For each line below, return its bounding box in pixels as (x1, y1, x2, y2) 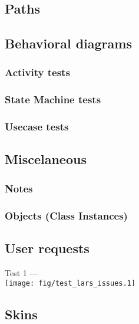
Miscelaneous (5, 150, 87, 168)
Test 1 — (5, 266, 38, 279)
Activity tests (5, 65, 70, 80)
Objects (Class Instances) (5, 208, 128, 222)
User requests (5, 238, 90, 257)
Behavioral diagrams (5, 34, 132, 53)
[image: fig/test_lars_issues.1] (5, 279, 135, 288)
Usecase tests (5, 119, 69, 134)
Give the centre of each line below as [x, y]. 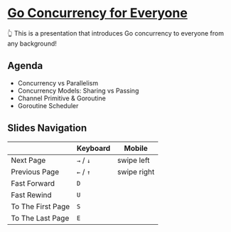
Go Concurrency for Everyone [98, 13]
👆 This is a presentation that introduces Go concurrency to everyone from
——
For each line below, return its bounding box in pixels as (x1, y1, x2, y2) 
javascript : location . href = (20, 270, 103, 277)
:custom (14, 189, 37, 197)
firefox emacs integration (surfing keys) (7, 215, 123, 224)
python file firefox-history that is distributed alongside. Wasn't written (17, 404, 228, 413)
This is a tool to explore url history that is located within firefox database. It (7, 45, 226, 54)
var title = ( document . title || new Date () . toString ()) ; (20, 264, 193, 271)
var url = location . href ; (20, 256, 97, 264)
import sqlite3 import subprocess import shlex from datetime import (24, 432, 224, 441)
——
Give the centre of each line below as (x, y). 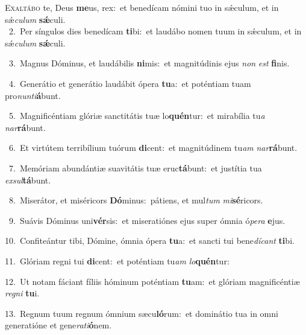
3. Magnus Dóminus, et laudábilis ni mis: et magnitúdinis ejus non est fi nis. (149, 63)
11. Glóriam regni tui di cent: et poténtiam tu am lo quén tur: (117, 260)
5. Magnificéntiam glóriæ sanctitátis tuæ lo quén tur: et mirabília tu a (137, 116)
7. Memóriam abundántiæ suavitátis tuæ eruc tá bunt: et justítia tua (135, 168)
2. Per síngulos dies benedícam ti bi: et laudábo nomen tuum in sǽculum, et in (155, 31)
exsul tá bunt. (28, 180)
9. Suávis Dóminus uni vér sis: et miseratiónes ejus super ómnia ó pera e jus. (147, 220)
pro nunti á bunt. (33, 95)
——
# About this task
Which lines of the records above contain the word "that"? Report each one in full.

# Your response
👆 This is a presentation that introduces Go concurrency to everyone from
python file firefox-history that is distributed alongside. Wasn't written (17, 404, 228, 413)
This is a tool to explore url history that is located within firefox database. It (7, 45, 226, 54)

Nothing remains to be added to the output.